One of these revolutionary corpses most brought up for these pitiful non-arguments has to be that of Albert Einstein. One notable example is that tired and verifiably false story about “Einstein and the Professor”, which I’ve myself dissected on this blog a few months back. As though it weren’t freakin’ obvious and demonstrable enough, here’s yet another shining bit of evidence to illustrate how there were few less religious and/or god-believing people than our the father of the Theory of Relativity himself. In a letter that he wrote just a year before his death to to the author of a heavily Christian religious book, he wrote thus:

The word God is for me nothing more than the expression and product of human weakness, the Bible a collection of honorable, but still purely primitive, legends which are nevertheless pretty childish.
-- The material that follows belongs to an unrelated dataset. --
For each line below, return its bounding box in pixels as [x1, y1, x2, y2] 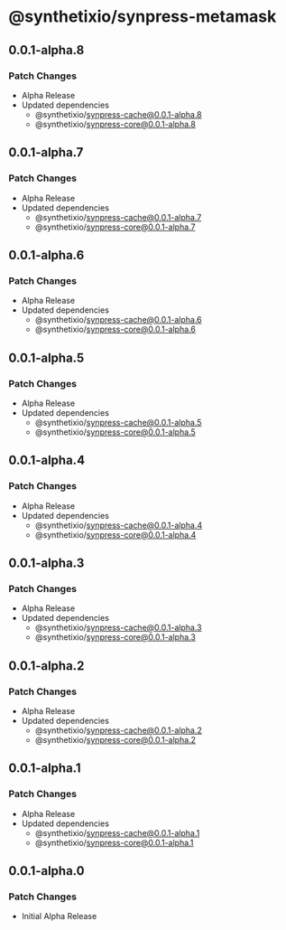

No interpretation no matter how subtle can (for me) change this. ... For me the Jewish religion like all other religions is an incarnation of the most childish superstition. [My emphasis]

How bloody clearer can he get?

(Interesting trivia: this letter was bought at auction in May of 2008 for £170,000. One of the unsuccessful bidders was, funnily enough, Richard Dawkins. Heh.)

Now, can we finally put the myth that Einstein was Christian, or that he believed in any sort of God, to rest? And can anyone who claims as much be crushed under the label of “dumbass”? Please?